:: Extracted records ::

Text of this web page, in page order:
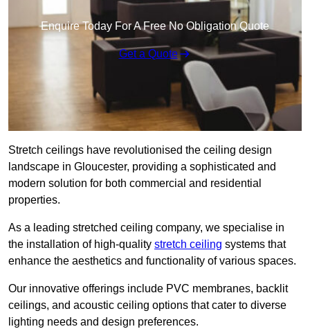
Enquire Today For A Free No Obligation Quote
Get a Quote
Stretch ceilings have revolutionised the ceiling design
landscape in Gloucester, providing a sophisticated and
modern solution for both commercial and residential
properties.
As a leading stretched ceiling company, we specialise in
the installation of high-quality stretch ceiling systems that
enhance the aesthetics and functionality of various spaces.
Our innovative offerings include PVC membranes, backlit
ceilings, and acoustic ceiling options that cater to diverse
lighting needs and design preferences.
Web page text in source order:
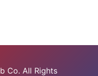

:: What needs to be done ::
Except for the pictures, give all the material above again verbatim.

:: Problem solution ::
Text of this web page, in page order:
Enquire Today For A Free No Obligation Quote
Get a Quote
Stretch ceilings have revolutionised the ceiling design
landscape in Gloucester, providing a sophisticated and
modern solution for both commercial and residential
properties.
As a leading stretched ceiling company, we specialise in
the installation of high-quality stretch ceiling systems that
enhance the aesthetics and functionality of various spaces.
Our innovative offerings include PVC membranes, backlit
ceilings, and acoustic ceiling options that cater to diverse
lighting needs and design preferences.
Web page text in source order:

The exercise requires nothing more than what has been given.